Crowdsourcing: The Word is Out

After 150 years, Merriam-Webster’s Dictionary is still one of the leading authorities on the English language. And it turns out that one word has officially achieved permanence in our language: crowdsourcing. Everyone’s abuzz over how MW officially added “crowdsourcing,” “tweet,” “social media,” and “bromance” (among many other words) to the latest version of the dictionary.

So, despite the fact that my word processor still angrily underlines crowdsourcing each time I type It, the times are changing. Future generations of Word will respect and recognize crowdsourcing as:

“the practice of obtaining needed services, ideas, or content by soliciting contributions from a large group of people and especially from the online community rather than from traditional employees or suppliers”

This made me curious about how words are added to the dictionary. With Merriam-Webster’s first known use of “crowdsourcing” back in 2006 – that’s a five year journey to the esteemed dictionary pages. Merriam Webster includes an outline of this process on their site.

Essentially, every day, MW editors devote 1-2 hours reading a variety of materials: printed and online and scouring them for new words and new uses for existing words. Those materials are marked and entered into a citation database that tracks the following information: the word, a contextual example of that word at work, and the source of that occurrence. Those files have been kept since the 1880s and number more than 15.7 examples of various words. After a word has been cited it waits to achieve a unified definition and enough usage to merit a dictionary entry. For crowdsourcing, that was the five year journey.

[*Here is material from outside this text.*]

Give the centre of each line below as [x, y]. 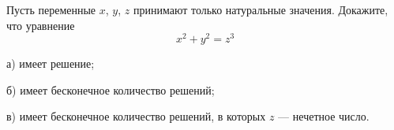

While reading about the process, I thought – dictionary citation would be an excellent service to crowdsource.

Here are a few more factoids about the evolution of the English language:

  • The last time new words were added to MW (back in 2009), some of the list highlights included: “staycation,” “flash mob,” “webisode,” and “vlog.”
  • People estimate that more than 90,000 new words were added to English over the course of the twentieth century (a 25% increase to the total vocabulary of the language)
  • Approximately 800 neologisms are added to the English language each year.

Does this lend new legitimacy to crowdsourcing or is the word’s addition to the language long-overdue? What other words can we expect to see added to our dictionaries in the coming years? How many words do you know?